Long-term Evolution of the Sun’s Magnetic Field during Cycles 15–19 Based on Their Proxies from Kodaikanal Solar Observatory

Karak

Banerjee

et al. 2020

ApJL

The regular observation of the solar magnetic field is available only for about the last five cycles. Thus, to understand the origin of the variation of the solar magnetic field, it is essential to reconstruct the magnetic field for the past cycles, utilizing other data sets. Long-term uniform observations for the past 100 yr as recorded at the Kodaikanal Solar Observatory (KoSO) provide such an opportunity. We develop a method for the reconstruction of the solar magnetic field using the synoptic observations of the Sun’s emission in the Ca II K and Hα lines from KoSO for the first time. The reconstruction method is based on the fact that the Ca II K intensity correlates well with the unsigned magnetic flux, while the sign of the flux is derived from the corresponding Hα map that provides the information of the dominant polarities. Based on this reconstructed magnetic map, we study the evolution of the magnetic field in Cycles 15–19. We also study bipolar magnetic regions (BMRs) and their remnant flux surges in their causal relation. Time–latitude analysis of the reconstructed magnetic flux provides an overall view of magnetic field evolution: emergent magnetic flux, its further transformations with the formation of unipolar magnetic regions (UMRs), and remnant flux surges. We identify the reversals of the polar field and critical surges of following and leading polarities. We found that the poleward transport of opposite polarities led to multiple changes of the dominant magnetic polarities in poles. Furthermore, the remnant flux surges that occur between adjacent 11 yr cycles reveal physical connections between them.
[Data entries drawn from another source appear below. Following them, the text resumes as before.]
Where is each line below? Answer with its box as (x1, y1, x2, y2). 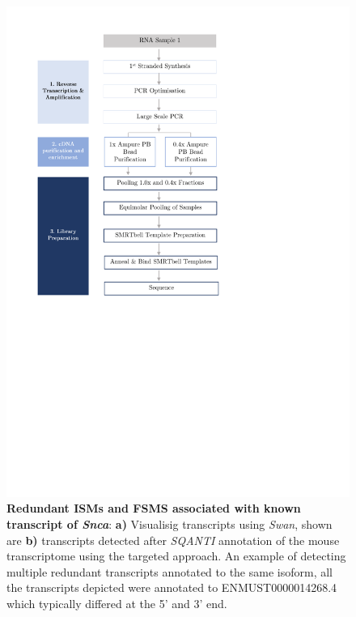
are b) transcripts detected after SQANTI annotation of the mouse (6, 531, 340, 548)
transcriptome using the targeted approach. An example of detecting (6, 547, 346, 564)
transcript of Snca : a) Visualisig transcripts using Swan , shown (6, 515, 333, 532)
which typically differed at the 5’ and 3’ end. (6, 594, 227, 611)
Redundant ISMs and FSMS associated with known (6, 500, 301, 517)
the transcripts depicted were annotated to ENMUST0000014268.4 (6, 579, 337, 596)
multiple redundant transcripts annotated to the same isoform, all (6, 563, 333, 580)
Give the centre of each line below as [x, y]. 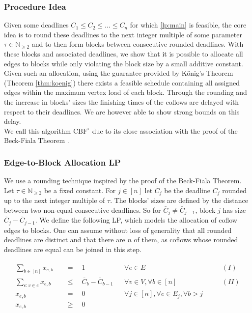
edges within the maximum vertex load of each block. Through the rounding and [126, 92]
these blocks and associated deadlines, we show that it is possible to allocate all [124, 54]
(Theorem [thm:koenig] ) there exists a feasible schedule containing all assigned [122, 82]
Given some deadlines [36, 25]
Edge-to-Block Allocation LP [62, 162]
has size [234, 210]
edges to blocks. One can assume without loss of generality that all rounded [118, 230]
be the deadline [187, 190]
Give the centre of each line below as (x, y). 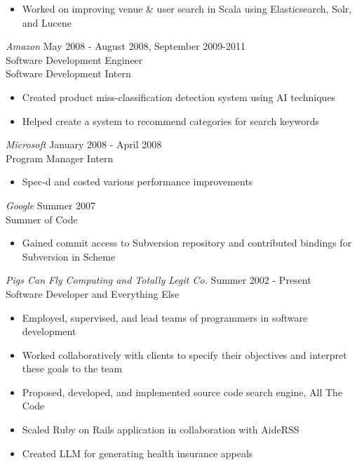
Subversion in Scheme (69, 256)
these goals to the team (72, 368)
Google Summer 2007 (51, 205)
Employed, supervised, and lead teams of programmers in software (165, 317)
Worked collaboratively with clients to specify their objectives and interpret (184, 354)
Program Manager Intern (60, 158)
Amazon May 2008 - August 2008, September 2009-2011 (126, 46)
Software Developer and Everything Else (93, 293)
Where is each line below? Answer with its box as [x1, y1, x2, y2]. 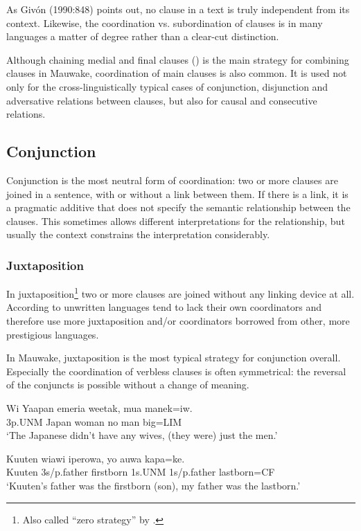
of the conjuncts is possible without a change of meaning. [6, 377, 249, 392]
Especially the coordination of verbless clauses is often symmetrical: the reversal [6, 363, 346, 378]
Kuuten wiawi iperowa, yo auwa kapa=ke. [6, 451, 185, 465]
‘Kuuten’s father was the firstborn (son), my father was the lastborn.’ [6, 478, 301, 492]
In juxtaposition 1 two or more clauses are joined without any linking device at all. [6, 285, 355, 300]
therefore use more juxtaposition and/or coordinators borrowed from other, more [6, 313, 350, 327]
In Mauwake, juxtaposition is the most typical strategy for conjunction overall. [6, 350, 341, 365]
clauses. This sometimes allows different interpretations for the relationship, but [6, 213, 345, 228]
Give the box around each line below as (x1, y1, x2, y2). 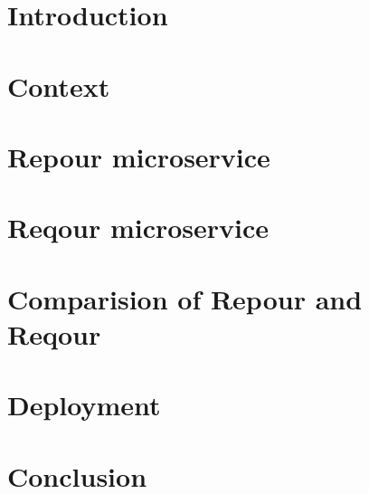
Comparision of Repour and (7, 280, 363, 317)
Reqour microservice (7, 209, 270, 246)
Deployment (7, 386, 161, 423)
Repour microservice (7, 138, 270, 175)
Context (7, 67, 110, 104)
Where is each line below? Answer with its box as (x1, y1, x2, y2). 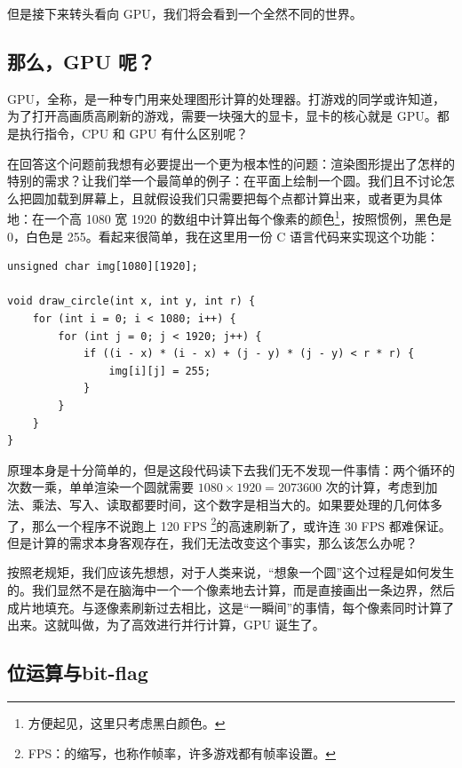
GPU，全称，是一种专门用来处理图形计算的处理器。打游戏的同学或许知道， (7, 89, 446, 107)
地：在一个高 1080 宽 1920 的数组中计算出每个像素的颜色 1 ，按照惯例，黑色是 (7, 207, 452, 228)
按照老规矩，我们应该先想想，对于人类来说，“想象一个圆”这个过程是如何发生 (7, 563, 455, 582)
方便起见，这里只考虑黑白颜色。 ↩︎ (28, 713, 226, 732)
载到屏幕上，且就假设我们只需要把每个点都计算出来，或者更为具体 (56, 188, 442, 207)
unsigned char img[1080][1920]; (7, 260, 198, 273)
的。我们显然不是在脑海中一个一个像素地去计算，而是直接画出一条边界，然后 (7, 580, 455, 598)
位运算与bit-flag (7, 659, 148, 686)
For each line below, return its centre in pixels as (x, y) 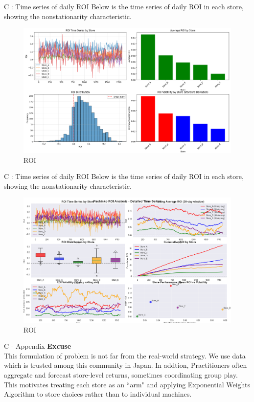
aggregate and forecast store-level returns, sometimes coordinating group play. (121, 374)
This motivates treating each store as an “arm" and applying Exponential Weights (127, 384)
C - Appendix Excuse (38, 346)
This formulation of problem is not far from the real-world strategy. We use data (125, 355)
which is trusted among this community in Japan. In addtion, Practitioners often (126, 365)
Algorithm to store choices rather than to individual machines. (98, 394)
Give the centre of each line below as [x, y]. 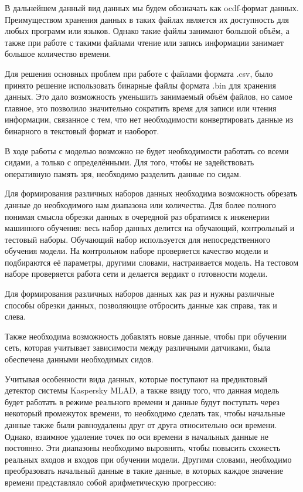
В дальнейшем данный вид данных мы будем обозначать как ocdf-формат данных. [152, 8]
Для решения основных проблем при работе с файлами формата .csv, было [139, 73]
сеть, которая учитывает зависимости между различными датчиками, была [138, 347]
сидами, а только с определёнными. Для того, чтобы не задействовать [130, 162]
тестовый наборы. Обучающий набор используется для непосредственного [137, 239]
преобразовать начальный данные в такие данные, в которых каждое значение [144, 471]
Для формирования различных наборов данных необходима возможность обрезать [151, 193]
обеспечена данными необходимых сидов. [79, 359]
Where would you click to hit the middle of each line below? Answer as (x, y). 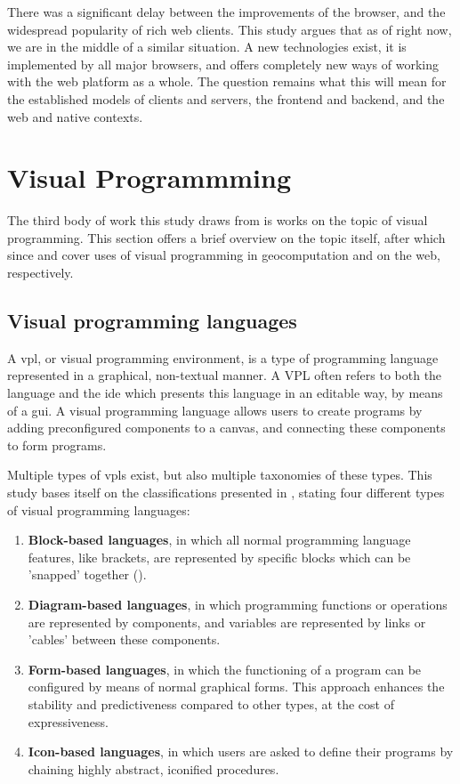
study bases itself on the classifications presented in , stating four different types (226, 493)
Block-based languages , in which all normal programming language (219, 540)
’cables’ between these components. (124, 639)
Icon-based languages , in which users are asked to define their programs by (241, 752)
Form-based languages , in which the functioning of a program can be (225, 669)
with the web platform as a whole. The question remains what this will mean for (227, 81)
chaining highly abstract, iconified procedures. (153, 768)
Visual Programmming (149, 178)
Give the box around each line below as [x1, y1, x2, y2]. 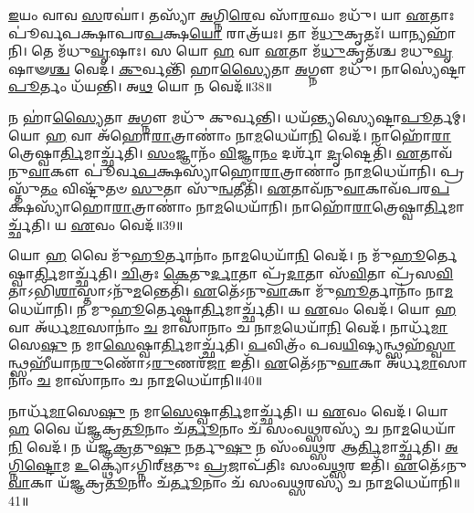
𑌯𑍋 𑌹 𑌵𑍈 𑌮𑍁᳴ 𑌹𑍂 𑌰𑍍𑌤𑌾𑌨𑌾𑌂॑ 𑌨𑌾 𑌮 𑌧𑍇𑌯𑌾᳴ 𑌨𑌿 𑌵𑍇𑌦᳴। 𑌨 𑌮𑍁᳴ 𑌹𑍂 [8, 246, 426, 265]
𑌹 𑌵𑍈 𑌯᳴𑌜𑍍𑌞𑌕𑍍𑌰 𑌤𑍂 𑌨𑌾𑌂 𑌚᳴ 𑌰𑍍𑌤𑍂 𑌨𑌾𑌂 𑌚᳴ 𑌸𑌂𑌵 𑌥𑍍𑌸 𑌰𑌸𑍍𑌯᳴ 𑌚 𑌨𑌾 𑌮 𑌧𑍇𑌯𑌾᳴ [8, 419, 456, 438]
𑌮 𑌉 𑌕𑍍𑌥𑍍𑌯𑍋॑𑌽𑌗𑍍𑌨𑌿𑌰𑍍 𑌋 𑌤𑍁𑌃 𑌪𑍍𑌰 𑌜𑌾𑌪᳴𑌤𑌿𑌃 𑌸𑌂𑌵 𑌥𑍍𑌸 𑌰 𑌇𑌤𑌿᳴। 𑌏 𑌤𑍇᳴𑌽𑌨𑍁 [61, 455, 468, 474]
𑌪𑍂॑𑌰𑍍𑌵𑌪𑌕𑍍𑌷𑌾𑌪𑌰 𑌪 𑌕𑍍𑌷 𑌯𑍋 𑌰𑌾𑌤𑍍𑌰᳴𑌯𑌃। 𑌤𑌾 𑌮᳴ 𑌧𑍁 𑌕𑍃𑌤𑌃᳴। [8, 23, 384, 42]
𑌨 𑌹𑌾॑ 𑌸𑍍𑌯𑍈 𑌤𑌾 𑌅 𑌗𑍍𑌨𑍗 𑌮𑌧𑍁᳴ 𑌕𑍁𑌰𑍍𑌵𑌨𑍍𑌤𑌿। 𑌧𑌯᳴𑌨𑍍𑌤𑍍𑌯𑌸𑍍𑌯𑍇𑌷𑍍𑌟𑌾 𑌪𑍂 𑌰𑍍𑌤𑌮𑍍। [8, 107, 467, 126]
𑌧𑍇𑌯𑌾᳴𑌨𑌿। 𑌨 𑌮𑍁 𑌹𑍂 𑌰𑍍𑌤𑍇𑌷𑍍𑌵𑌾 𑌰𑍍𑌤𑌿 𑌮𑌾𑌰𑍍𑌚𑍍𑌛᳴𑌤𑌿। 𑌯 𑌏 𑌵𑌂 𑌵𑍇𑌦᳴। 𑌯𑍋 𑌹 [8, 298, 457, 318]
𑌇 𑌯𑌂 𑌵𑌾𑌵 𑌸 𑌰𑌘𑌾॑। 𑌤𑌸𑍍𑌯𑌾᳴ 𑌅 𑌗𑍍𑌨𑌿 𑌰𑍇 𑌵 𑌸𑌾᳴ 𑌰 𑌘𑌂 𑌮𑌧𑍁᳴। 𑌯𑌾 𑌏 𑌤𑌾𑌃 [8, 5, 455, 24]
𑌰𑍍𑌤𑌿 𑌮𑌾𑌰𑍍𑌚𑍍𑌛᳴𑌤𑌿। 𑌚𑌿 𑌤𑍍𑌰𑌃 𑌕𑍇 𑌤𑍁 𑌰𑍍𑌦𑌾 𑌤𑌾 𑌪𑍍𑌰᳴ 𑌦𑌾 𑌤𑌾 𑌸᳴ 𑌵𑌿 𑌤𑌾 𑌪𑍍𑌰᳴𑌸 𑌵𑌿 [34, 263, 454, 282]
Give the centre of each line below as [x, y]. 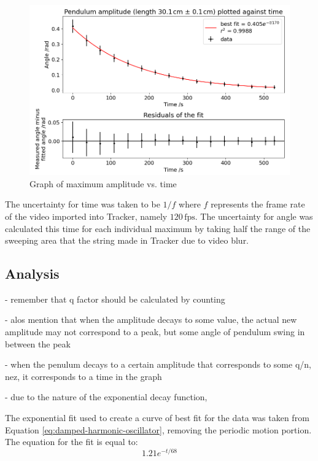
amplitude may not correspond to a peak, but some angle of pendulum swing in [155, 332]
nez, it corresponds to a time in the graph [83, 376]
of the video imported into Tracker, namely [86, 216]
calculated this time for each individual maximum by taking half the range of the [158, 228]
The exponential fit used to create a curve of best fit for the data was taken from [157, 418]
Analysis [32, 273]
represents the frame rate [258, 204]
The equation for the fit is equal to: [72, 442]
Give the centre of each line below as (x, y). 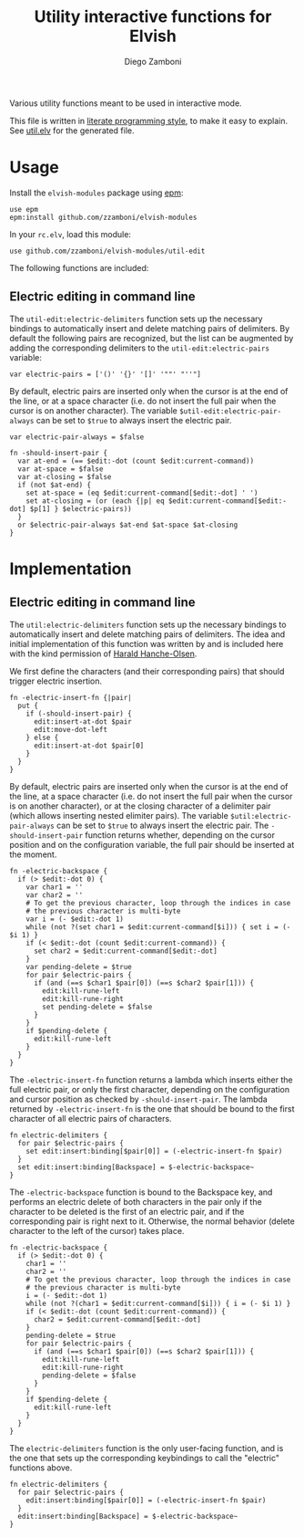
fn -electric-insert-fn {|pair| (71, 697)
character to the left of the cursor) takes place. (97, 1230)
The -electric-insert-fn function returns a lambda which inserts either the (151, 1080)
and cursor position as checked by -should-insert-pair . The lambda (139, 1099)
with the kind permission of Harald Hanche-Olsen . (103, 653)
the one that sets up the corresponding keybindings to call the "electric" (145, 1458)
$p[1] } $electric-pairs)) (81, 508)
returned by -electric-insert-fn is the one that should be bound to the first (152, 1108)
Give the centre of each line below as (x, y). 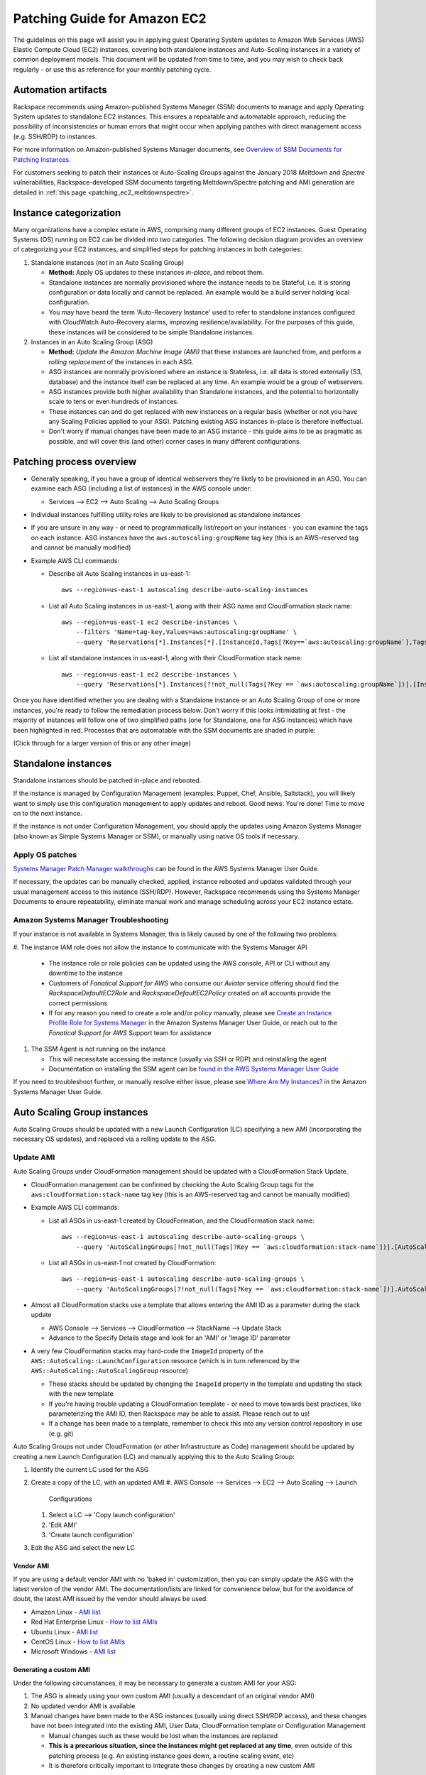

Decay of Activity Complexes, Formation of Unipolar Magnetic Regions, and Coronal Holes in Their Causal Relation

Golubeva

2016

Sol Phys

North-south asymmetry of sunspot activity resulted in an asynchronous reversal of the Sun's polar fields in the current cycle. The asymmetry is also observed in the formation of polar coronal holes. A stable coronal hole was first formed at the South Pole, despite the later polar-field reversal there. The aim of this study is to understand processes making this situation possible. Synoptic magnetic maps from the Global Oscillation Network Group and corresponding coronal-hole maps from the Extreme ultraviolet Imaging Telescope aboard the Solar and Heliospheric Observatory and the Atmospheric Imaging Assembly aboard the Solar Dynamics Observatory are analyzed here to study a causal relationship between the decay of activity complexes, evolution of largescale magnetic fields, and formation of coronal holes. Ensembles of coronal holes associated with decaying active regions and activity complexes are presented. These ensembles take part in global rearrangements of the Sun's open magnetic flux. In particular, the south polar coronal hole was formed from an ensemble of coronal holes that originated after the decay of multiple activity complexes observed during 2014.